Impossible de l’oublier cette petite chanson, surtout si, comme moi, vous preniez vos repas à la cantine. Je détestais la cantine ! Déjà, il fallait faire la queue. Ce qui voulait dire sortir à toute vitesse de classe, jeter son cartable sur une pile, en vrac, dans un couloir où immanquablement l’un de nous allait se vautrer en se prenant le pied dans le tas. Ensuite, se ruer sur un plateau. Jamais propre évidemment, rapidement essuyé avec un torchon pas net, c’est à peine si j’osais y poser mon quignon de pain. Et puis, c’est sans compter sur l’accueil des dames de la cantine. Je pense me souvenir que le sourire était en option.
La salle de la cantine était un endroit bruyant. Sur la table, des carafes d’eau dans lesquelles flottaient des morceaux de pain ou pire. Le rituel consistait toujours à aller vider cette carafe et à la remplir d’eau fraiche par crainte qu’un petit plaisantin ait craché dedans.
Quant aux propriétés nutritives des menus proposés, je crois que je ne les mentionnerais même pas. Des féculents, ça pour sûr, quelques légumes sans couleur, du poisson carré avec les yeux dans les coins, bref, rien qui vous donne envie, à un âge où il est important de goûter à tout, d’explorer au-delà des limites gustatives du plop cantinien.
Et bien mes Nains ne vivront pas ce calvaire. Petit Nain piaffe d’impatience à la perspective de prendre ses repas à la cantine avec ses collègues. Il faut dire que le bâtiment est tout neuf et c’est un comité constitué de parents, d’enseignants et de membres de l’administration qui s’est penché sur la conception du réfectoire. Des lignes modernes, des couleurs gaies et un personnel tiré tout droit d’un centre de formation Disney.

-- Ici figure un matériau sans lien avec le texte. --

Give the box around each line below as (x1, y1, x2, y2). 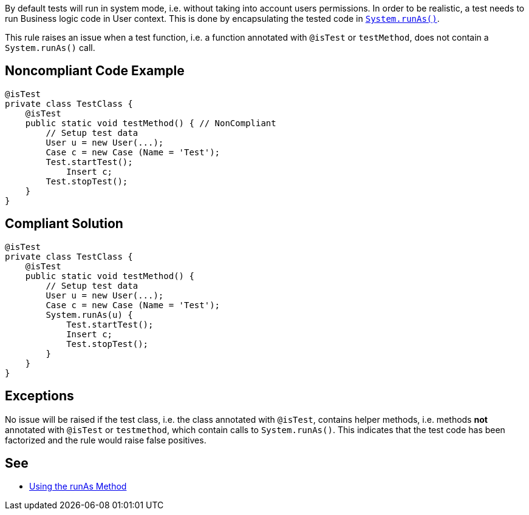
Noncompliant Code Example (5, 63, 185, 79)
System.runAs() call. (5, 42, 95, 53)
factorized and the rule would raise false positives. (5, 434, 206, 445)
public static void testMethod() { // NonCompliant (25, 118, 276, 128)
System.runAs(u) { (46, 309, 133, 320)
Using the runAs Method (29, 481, 127, 492)
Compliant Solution (5, 216, 123, 232)
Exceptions (5, 388, 74, 404)
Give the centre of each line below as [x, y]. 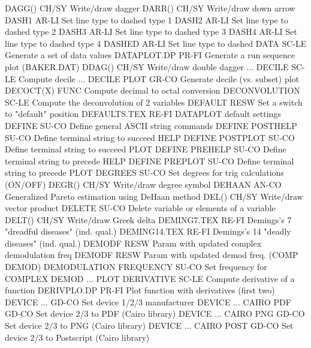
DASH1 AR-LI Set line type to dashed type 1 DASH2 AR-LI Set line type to [147, 19]
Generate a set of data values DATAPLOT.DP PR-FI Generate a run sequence [150, 55]
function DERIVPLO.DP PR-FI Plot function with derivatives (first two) [140, 290]
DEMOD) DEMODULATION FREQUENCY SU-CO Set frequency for [136, 267]
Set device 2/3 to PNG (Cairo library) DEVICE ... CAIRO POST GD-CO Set [149, 325]
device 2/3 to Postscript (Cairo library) [77, 337]
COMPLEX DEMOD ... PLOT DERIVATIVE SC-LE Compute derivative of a [150, 278]
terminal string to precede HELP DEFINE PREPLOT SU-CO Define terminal [150, 160]
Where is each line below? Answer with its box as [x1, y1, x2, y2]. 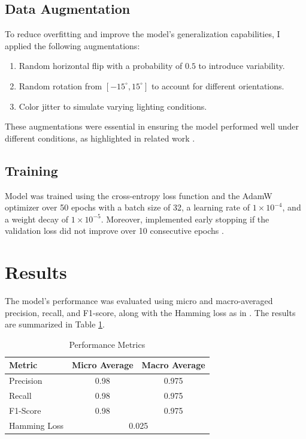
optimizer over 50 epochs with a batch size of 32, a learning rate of [5, 201, 250, 214]
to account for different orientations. [151, 79, 284, 92]
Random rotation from [19, 79, 102, 92]
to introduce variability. [198, 59, 285, 72]
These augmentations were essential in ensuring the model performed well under [5, 120, 299, 133]
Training [5, 161, 58, 179]
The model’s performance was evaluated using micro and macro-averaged [5, 294, 273, 307]
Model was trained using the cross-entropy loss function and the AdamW [5, 189, 272, 202]
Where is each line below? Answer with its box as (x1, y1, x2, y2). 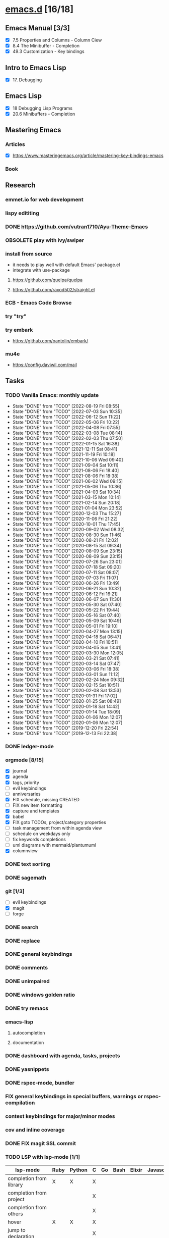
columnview (12, 848, 38, 854)
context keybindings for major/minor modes (5, 1113, 115, 1120)
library (8, 1181, 23, 1189)
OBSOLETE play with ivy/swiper (5, 236, 84, 243)
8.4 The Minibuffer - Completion (12, 43, 79, 49)
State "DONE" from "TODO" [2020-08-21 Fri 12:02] (12, 537, 119, 543)
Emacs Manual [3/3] (5, 24, 70, 32)
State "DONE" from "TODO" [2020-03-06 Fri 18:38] (12, 666, 120, 672)
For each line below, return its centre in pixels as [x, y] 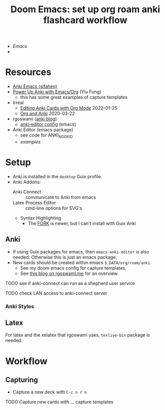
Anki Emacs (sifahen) [35, 86]
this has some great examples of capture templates [74, 97]
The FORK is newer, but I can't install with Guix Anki [82, 223]
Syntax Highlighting [41, 218]
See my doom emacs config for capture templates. [73, 268]
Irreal [18, 102]
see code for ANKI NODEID [46, 136]
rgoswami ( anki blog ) [35, 119]
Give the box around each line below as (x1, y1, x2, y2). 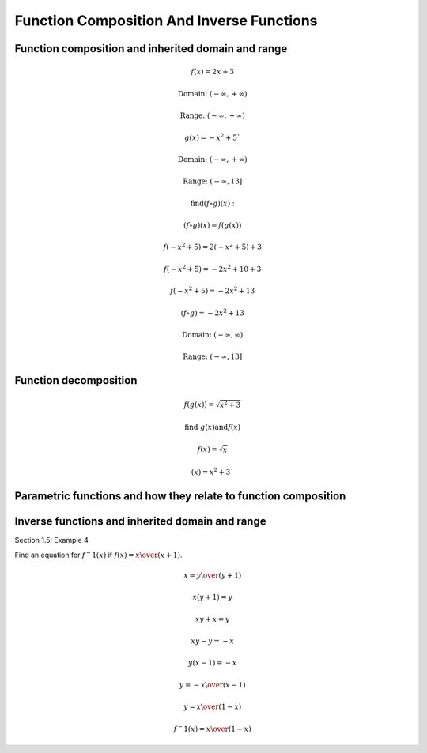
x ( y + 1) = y (192, 593, 233, 602)
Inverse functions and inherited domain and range (14, 514, 266, 529)
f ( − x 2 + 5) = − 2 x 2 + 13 (170, 285, 255, 296)
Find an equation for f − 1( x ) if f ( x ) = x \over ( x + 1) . (14, 549, 183, 559)
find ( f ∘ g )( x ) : (190, 198, 235, 208)
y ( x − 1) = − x (188, 658, 237, 668)
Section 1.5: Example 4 (14, 536, 89, 545)
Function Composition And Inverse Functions (14, 12, 318, 29)
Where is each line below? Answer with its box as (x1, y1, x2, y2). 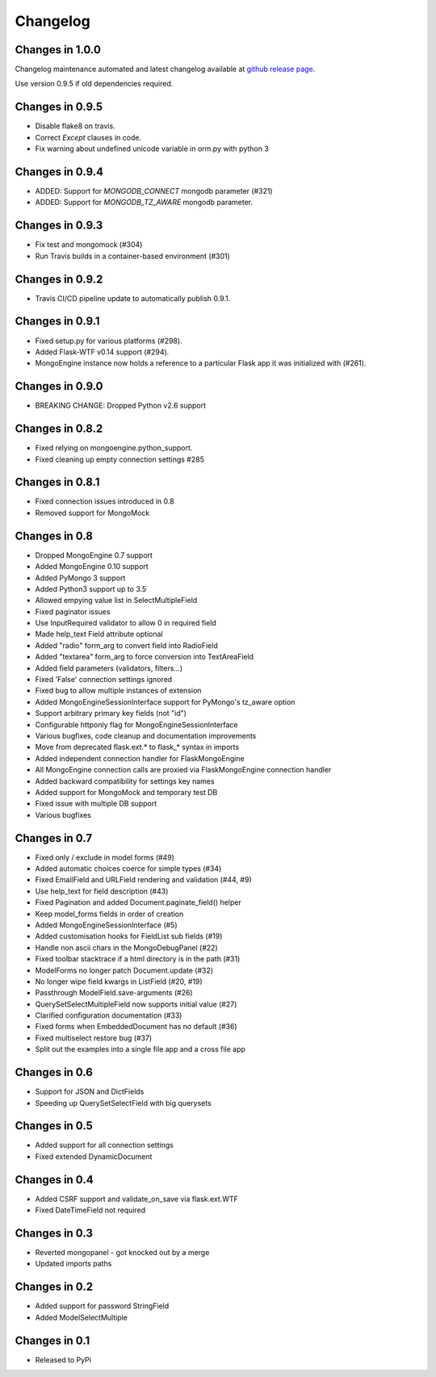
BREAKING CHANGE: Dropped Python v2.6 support (35, 400, 206, 411)
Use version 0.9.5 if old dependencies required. (15, 79, 174, 89)
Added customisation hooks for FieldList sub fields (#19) (35, 931, 223, 941)
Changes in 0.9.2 (15, 272, 103, 286)
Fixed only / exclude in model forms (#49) (35, 852, 175, 862)
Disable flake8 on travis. (35, 121, 116, 131)
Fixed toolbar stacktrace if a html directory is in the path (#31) (35, 954, 241, 964)
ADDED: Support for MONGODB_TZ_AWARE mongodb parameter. (35, 198, 254, 207)
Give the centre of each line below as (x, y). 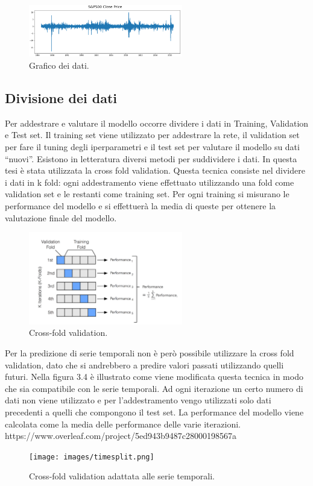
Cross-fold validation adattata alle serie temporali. (122, 476)
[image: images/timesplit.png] (92, 457)
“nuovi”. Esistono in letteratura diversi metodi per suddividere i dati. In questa (151, 158)
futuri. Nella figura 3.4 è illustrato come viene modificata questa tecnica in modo (154, 377)
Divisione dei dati (61, 97)
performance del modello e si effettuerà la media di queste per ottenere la (141, 205)
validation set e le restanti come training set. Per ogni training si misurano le (147, 194)
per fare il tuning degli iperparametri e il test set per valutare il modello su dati (152, 146)

Dans cette cantine, on est heureux de nourrir les mioches !
L’accent est mis sur une nourriture saine et équilibrée et chaque semaine, sont proposés à nos Nains, des menus asiatiques, occidentaux et végétariens. Les plats sont préparés avec des méthodes de cuisson saines (seul un plat par semaine peut être proposé frit) et tous les jours, les repas sont servis accompagnés de salade ou légumes. Fruit au dessert obligatoire. Et à l’heure du snack, le matin, 4 options sont offertes. Tout ça tenez vous bien, pour 4 euros par jour.
Quant aux bousculades dans la queue, que nenni ! Les plus jeunes sont servis en premier, puis 20mn plus tard, les moins jeunes, et enfin 20 mn plus tard les vieux Nains du primaire. Il est bien entendu interdit de courir dans les couloirs et les tas de cartables croche-pieds ne sont pas autorisés. Je pense que les carafes d’eau n’auront rien à se reprocher.
Quant à la question critique des manières à table, là non plus, je ne me fais pas de souci. Les Nains sont surveillés par des enseignants à qui ils doivent demander la permission de se lever de table et de quitter la cantine lorsqu’ils ont terminé leur repas. On ne gueule pas comme un baudet pour appeler son collègue à venir s’asseoir, on chuchote pour se raconter les derniers potins et il est impératif de dire « s’il vous plait » et « merci » au personnel. Manger avec les doigts vous envoie direct au coin et l’usage des couverts appropriés est enseigné et encouragé.
Personne ne forcera votre Nain délicat à manger ce qu’il y a dans son assiette mais il sera fortement encouragé à goûter et plus si affinité. De toute façon, le mien mange de tout et n’est pas trop regardant. Quant au choix des plats, il se fait grâce à des bracelets de couleur. Selon le choix des parents (et de l’enfant), il sera remis au Nain, le matin, un bracelet rouge pour le repas occidental, vert pour le repas végétarien et blanc pour le repas asiatique. En fin de déjeuner, le Nain rend son bracelet qui est alors désinfecté et remis en circulation pour le lendemain. Craché, juré, je ne vous mens pas.
Donc somme toute, quand on m’a demandé si j’étais pour ce nouveau concept de cantine – et éviter ainsi la confection de lunch boxes ultra saines à 6h du mat – pensez bien que je me suis hâtée de dire oui.